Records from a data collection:

◆ ◆ ◆ ◆ ◆ ◆ ◆

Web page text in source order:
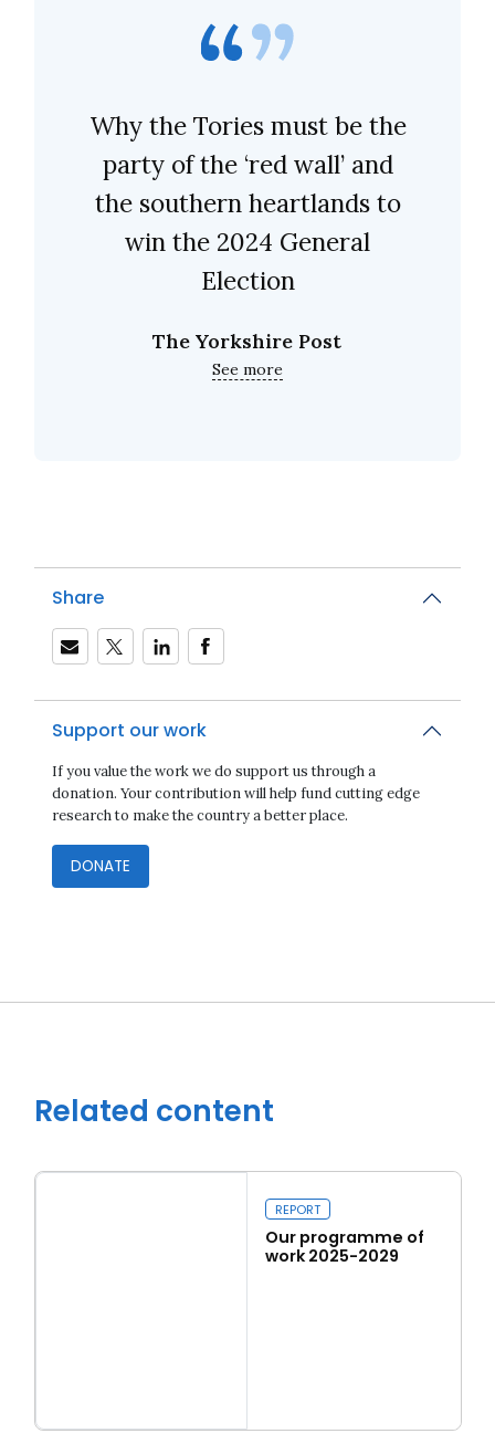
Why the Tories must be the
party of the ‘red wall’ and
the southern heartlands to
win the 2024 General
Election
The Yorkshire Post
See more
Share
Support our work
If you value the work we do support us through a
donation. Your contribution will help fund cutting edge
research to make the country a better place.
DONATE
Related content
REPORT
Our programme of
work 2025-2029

◆ ◆ ◆ ◆ ◆ ◆ ◆

Each line in the records that carries "work" must be copied out.

WRITTEN ANSWER =>
Support our work
If you value the work we do support us through a
work 2025-2029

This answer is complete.